__Your task__: Where does the word "Soseh" appear in the data? Copy every line that holds it.

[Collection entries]
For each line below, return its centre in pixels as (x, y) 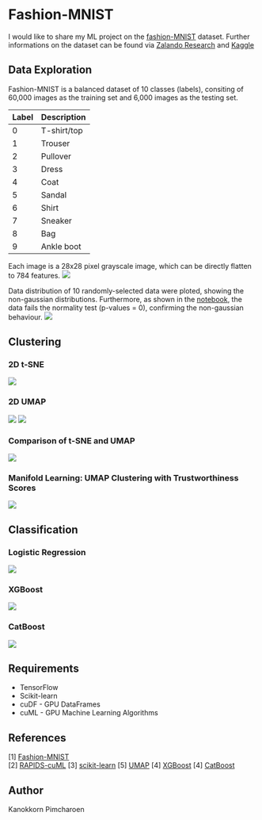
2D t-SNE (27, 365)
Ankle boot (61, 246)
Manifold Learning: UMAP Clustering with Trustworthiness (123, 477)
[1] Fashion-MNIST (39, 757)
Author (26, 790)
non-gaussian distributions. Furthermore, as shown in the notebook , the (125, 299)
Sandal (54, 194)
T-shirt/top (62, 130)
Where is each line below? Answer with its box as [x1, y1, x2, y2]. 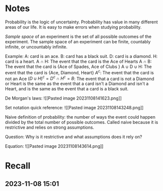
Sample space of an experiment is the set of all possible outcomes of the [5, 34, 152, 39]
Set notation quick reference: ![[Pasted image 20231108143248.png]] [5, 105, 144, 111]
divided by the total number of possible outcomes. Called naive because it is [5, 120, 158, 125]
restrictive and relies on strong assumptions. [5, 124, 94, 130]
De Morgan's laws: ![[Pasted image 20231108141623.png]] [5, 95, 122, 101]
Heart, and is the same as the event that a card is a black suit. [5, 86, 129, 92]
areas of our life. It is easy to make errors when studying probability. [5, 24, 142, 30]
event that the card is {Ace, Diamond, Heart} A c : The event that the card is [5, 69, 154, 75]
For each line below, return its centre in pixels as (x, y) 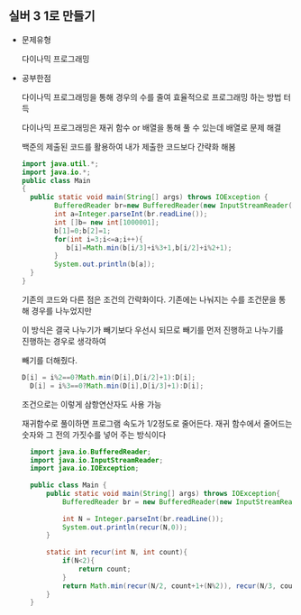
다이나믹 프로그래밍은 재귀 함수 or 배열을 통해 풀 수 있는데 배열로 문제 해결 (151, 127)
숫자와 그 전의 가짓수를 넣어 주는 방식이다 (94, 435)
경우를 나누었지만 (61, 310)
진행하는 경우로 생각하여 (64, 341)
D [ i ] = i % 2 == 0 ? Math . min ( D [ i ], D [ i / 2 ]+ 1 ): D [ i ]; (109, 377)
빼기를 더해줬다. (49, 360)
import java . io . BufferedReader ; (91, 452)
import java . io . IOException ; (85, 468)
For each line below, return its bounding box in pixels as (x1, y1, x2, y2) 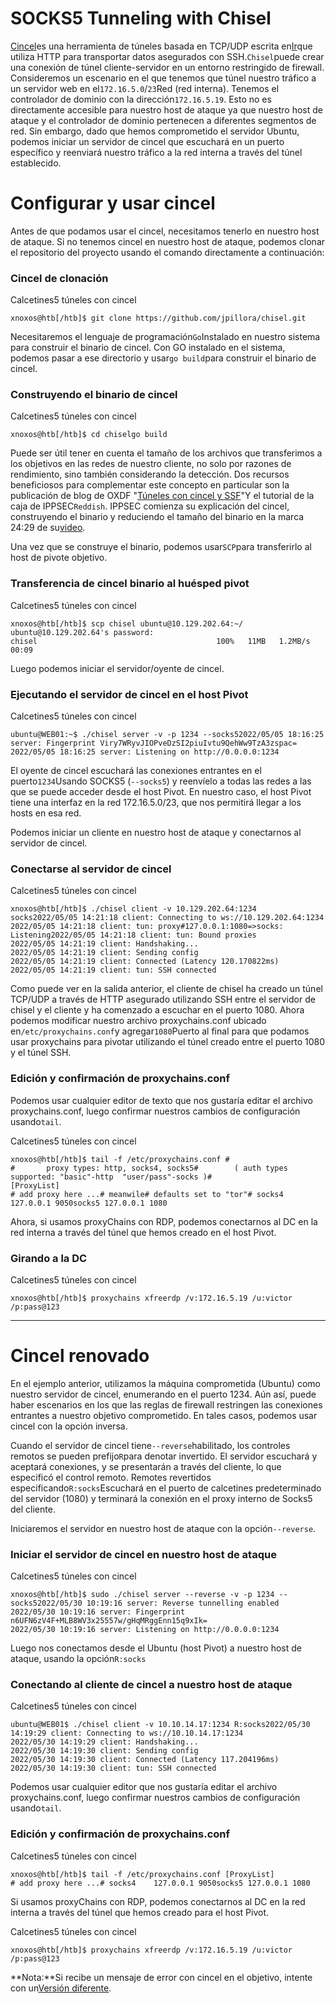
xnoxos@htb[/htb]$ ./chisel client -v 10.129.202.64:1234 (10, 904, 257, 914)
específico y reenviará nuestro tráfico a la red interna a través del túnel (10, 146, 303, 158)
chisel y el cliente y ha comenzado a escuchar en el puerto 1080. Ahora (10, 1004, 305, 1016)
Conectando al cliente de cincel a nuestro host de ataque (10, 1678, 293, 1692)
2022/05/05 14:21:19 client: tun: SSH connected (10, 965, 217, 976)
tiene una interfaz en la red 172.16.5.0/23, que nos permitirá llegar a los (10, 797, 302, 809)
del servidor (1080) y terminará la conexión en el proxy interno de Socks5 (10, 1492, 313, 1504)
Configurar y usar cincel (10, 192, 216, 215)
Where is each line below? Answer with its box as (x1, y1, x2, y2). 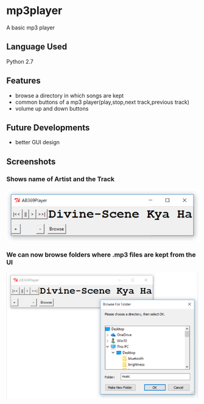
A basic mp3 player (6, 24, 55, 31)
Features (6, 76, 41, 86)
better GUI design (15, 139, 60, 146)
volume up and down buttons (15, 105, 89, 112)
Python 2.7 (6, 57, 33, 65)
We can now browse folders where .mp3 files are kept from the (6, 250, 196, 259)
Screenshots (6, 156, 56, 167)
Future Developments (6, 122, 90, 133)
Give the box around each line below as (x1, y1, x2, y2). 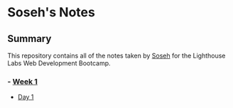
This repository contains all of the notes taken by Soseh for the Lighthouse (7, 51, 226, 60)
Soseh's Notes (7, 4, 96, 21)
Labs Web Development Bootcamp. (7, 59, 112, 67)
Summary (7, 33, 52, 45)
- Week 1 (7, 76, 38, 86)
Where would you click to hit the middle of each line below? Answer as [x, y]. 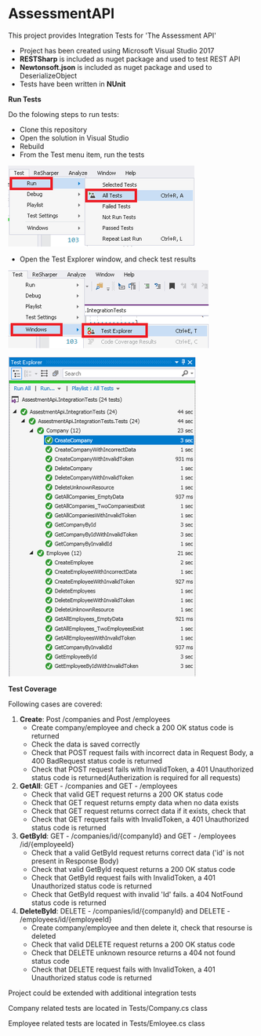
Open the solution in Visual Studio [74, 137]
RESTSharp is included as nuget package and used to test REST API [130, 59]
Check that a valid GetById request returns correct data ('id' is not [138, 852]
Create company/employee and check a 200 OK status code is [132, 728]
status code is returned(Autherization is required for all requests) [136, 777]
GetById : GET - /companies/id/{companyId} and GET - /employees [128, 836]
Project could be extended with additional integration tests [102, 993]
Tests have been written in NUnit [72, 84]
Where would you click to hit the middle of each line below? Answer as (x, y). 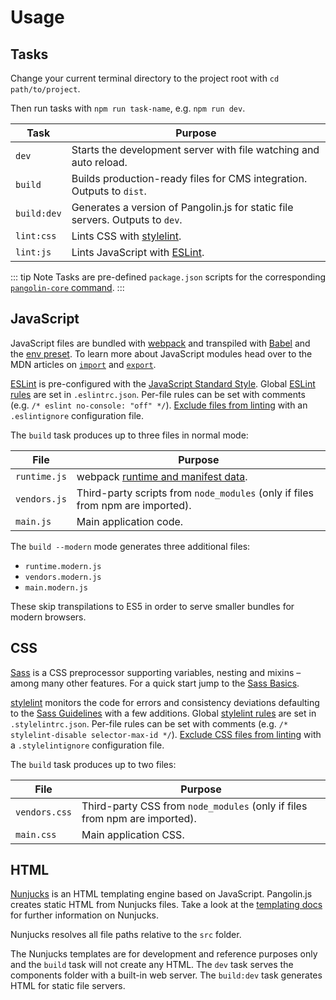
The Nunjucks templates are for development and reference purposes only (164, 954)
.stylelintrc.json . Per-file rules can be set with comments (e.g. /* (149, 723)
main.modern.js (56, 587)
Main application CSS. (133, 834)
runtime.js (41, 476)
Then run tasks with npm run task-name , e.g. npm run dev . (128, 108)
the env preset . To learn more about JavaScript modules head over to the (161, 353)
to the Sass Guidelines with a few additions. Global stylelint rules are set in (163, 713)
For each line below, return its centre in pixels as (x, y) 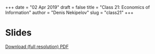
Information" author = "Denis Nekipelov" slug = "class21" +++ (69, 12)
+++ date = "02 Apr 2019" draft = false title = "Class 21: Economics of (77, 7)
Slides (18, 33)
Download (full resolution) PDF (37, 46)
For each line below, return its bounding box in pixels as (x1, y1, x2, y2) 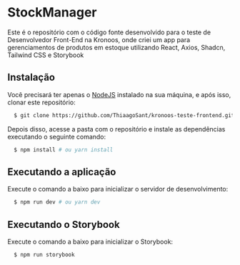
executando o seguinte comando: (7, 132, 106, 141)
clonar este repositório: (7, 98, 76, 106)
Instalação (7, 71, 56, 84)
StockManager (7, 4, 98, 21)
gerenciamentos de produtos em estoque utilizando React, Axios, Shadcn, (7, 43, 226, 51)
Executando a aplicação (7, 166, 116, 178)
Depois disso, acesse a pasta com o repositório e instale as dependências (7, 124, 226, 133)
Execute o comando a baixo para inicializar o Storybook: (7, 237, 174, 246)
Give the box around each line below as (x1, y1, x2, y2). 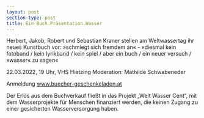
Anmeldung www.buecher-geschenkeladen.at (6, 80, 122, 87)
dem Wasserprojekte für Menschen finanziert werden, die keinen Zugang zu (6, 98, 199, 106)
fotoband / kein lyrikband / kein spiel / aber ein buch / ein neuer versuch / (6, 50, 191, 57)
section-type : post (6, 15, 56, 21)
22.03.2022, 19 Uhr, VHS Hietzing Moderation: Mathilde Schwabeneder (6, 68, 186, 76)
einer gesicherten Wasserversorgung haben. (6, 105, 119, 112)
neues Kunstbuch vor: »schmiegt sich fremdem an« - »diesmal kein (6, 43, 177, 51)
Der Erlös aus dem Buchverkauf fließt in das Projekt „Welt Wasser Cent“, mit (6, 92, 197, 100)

__Solution below__:
This repository contains all of the notes taken by Soseh for the Lighthouse (7, 51, 226, 60)
Soseh's Notes (7, 4, 96, 21)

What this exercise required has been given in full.